[Data provided — start]
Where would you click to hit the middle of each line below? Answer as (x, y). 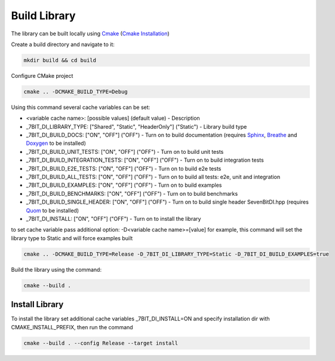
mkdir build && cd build (60, 60)
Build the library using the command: (56, 269)
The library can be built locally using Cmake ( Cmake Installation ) (90, 34)
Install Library (37, 304)
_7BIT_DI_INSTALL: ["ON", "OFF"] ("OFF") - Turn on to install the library (113, 219)
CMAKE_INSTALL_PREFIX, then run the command (72, 327)
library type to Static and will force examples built (72, 238)
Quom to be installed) (53, 210)
[Data provided — finish]
Assigned task = From the line holding "mkdir build && cd build (60, 60)" to the final line of the data, output each line exactly and nothing more.

Task result =
mkdir build && cd build (60, 60)
Build the library using the command: (56, 269)
The library can be built locally using Cmake ( Cmake Installation ) (90, 34)
Install Library (37, 304)
_7BIT_DI_INSTALL: ["ON", "OFF"] ("OFF") - Turn on to install the library (113, 219)
CMAKE_INSTALL_PREFIX, then run the command (72, 327)
library type to Static and will force examples built (72, 238)
Quom to be installed) (53, 210)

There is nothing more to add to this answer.